Return all the data verbatim but without images.

(Dataset records)

· · ·

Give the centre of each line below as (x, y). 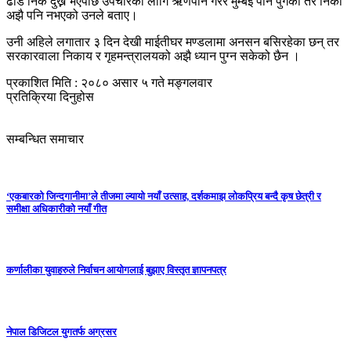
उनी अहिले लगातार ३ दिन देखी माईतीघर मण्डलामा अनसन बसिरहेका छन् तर (173, 42)
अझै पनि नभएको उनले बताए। (72, 15)
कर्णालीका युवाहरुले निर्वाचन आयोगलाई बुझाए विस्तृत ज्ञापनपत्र (116, 270)
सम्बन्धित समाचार (45, 139)
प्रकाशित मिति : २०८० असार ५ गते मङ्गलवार (109, 82)
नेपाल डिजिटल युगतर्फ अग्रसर (62, 331)
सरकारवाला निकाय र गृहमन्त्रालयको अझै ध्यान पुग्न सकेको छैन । (153, 56)
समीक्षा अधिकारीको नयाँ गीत (56, 208)
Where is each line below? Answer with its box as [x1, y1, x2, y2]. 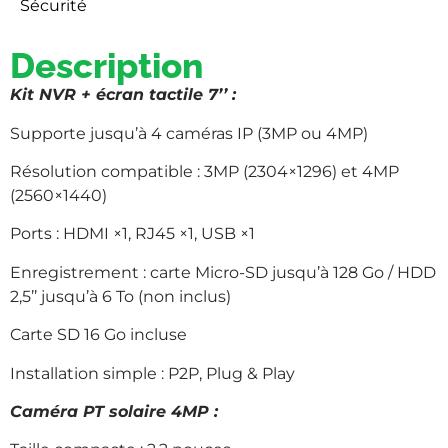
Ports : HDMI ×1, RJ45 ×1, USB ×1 [10, 224, 255, 244]
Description [10, 45, 203, 87]
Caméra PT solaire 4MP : [10, 401, 218, 421]
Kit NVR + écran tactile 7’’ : [10, 85, 236, 105]
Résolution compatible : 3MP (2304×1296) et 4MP [10, 161, 399, 181]
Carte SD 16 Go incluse [10, 325, 187, 345]
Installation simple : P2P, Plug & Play [10, 363, 295, 383]
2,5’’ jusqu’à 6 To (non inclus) [10, 286, 231, 306]
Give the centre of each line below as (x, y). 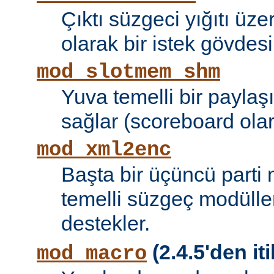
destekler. (106, 224)
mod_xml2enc (104, 150)
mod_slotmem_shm (128, 72)
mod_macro (92, 254)
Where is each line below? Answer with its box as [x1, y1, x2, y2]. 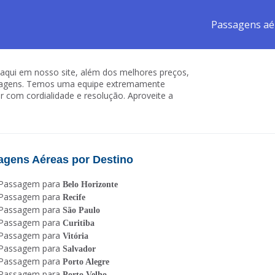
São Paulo [62, 206, 100, 215]
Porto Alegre [62, 257, 109, 266]
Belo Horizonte [62, 180, 118, 189]
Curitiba [62, 219, 95, 228]
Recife [62, 193, 85, 202]
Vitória [62, 231, 88, 241]
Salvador [62, 244, 96, 254]
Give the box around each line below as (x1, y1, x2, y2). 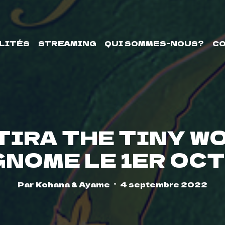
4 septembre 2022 (120, 178, 207, 189)
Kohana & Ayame (35, 178, 110, 189)
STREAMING (38, 38, 96, 48)
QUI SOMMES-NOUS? (104, 38, 204, 48)
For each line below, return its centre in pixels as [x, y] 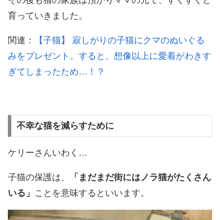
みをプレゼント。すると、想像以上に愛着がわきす [110, 56]
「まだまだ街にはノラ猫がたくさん [140, 178]
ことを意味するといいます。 [92, 193]
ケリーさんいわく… [48, 153]
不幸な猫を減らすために [65, 126]
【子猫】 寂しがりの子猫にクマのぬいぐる [120, 40]
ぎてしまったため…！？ [56, 71]
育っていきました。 [48, 15]
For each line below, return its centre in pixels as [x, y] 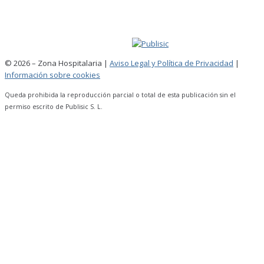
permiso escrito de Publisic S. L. [54, 107]
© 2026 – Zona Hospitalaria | [57, 63]
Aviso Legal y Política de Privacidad [171, 63]
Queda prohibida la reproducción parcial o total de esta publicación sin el [120, 95]
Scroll [22, 123]
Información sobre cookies [52, 75]
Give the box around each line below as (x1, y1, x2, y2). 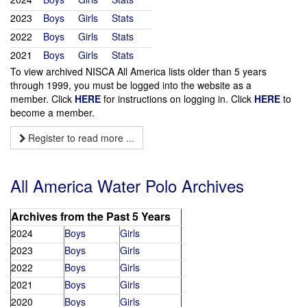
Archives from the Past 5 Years (11, 208, 171, 224)
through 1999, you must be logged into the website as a (10, 78, 251, 92)
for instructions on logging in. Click (101, 92, 254, 106)
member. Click (10, 92, 75, 106)
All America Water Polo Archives (10, 173, 244, 197)
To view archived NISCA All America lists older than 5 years (10, 64, 267, 78)
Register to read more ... (25, 131, 134, 145)
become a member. (10, 106, 95, 119)
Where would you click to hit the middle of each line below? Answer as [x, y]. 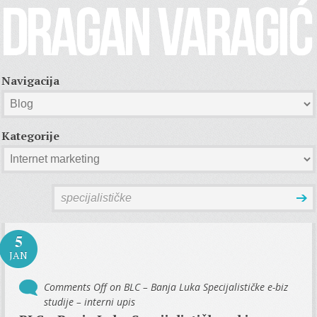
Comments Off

· · ·

* Reply *
Give the centre of each line below as (x, y). 
उनी अहिले लगातार ३ दिन देखी माईतीघर मण्डलामा अनसन बसिरहेका छन् तर (173, 42)
अझै पनि नभएको उनले बताए। (72, 15)
कर्णालीका युवाहरुले निर्वाचन आयोगलाई बुझाए विस्तृत ज्ञापनपत्र (116, 270)
सम्बन्धित समाचार (45, 139)
प्रकाशित मिति : २०८० असार ५ गते मङ्गलवार (109, 82)
नेपाल डिजिटल युगतर्फ अग्रसर (62, 331)
सरकारवाला निकाय र गृहमन्त्रालयको अझै ध्यान पुग्न सकेको छैन । (153, 56)
समीक्षा अधिकारीको नयाँ गीत (56, 208)
Where is each line below? Answer with its box as [x1, y1, x2, y2]. 
Ports : HDMI ×1, RJ45 ×1, USB ×1 [10, 224, 255, 244]
Description [10, 45, 203, 87]
Caméra PT solaire 4MP : [10, 401, 218, 421]
Kit NVR + écran tactile 7’’ : [10, 85, 236, 105]
Résolution compatible : 3MP (2304×1296) et 4MP [10, 161, 399, 181]
Carte SD 16 Go incluse [10, 325, 187, 345]
Installation simple : P2P, Plug & Play [10, 363, 295, 383]
2,5’’ jusqu’à 6 To (non inclus) [10, 286, 231, 306]
Give the centre of each line below as (x, y). 
destekler. (106, 224)
mod_xml2enc (104, 150)
mod_slotmem_shm (128, 72)
mod_macro (92, 254)
Where is each line below? Answer with its box as [x1, y1, x2, y2]. 
São Paulo [62, 206, 100, 215]
Porto Alegre [62, 257, 109, 266]
Belo Horizonte [62, 180, 118, 189]
Curitiba [62, 219, 95, 228]
Recife [62, 193, 85, 202]
Vitória [62, 231, 88, 241]
Salvador [62, 244, 96, 254]
Give the box around each line below as (x1, y1, x2, y2). 
4 septembre 2022 (120, 178, 207, 189)
Kohana & Ayame (35, 178, 110, 189)
STREAMING (38, 38, 96, 48)
QUI SOMMES-NOUS? (104, 38, 204, 48)
For each line below, return its centre in pixels as [x, y] 
みをプレゼント。すると、想像以上に愛着がわきす [110, 56]
「まだまだ街にはノラ猫がたくさん [140, 178]
ことを意味するといいます。 [92, 193]
ケリーさんいわく… [48, 153]
不幸な猫を減らすために [65, 126]
【子猫】 寂しがりの子猫にクマのぬいぐる [120, 40]
ぎてしまったため…！？ [56, 71]
育っていきました。 [48, 15]
For each line below, return its centre in pixels as [x, y] 
permiso escrito de Publisic S. L. [54, 107]
© 2026 – Zona Hospitalaria | [57, 63]
Aviso Legal y Política de Privacidad [171, 63]
Queda prohibida la reproducción parcial o total de esta publicación sin el [120, 95]
Scroll [22, 123]
Información sobre cookies [52, 75]
Give the box around each line below as (x1, y1, x2, y2). 
Archives from the Past 5 Years (11, 208, 171, 224)
through 1999, you must be logged into the website as a (10, 78, 251, 92)
for instructions on logging in. Click (101, 92, 254, 106)
member. Click (10, 92, 75, 106)
All America Water Polo Archives (10, 173, 244, 197)
To view archived NISCA All America lists older than 5 years (10, 64, 267, 78)
Register to read more ... (25, 131, 134, 145)
become a member. (10, 106, 95, 119)
Where would you click to hit the middle of each line below? Answer as [x, y]. 
Comments Off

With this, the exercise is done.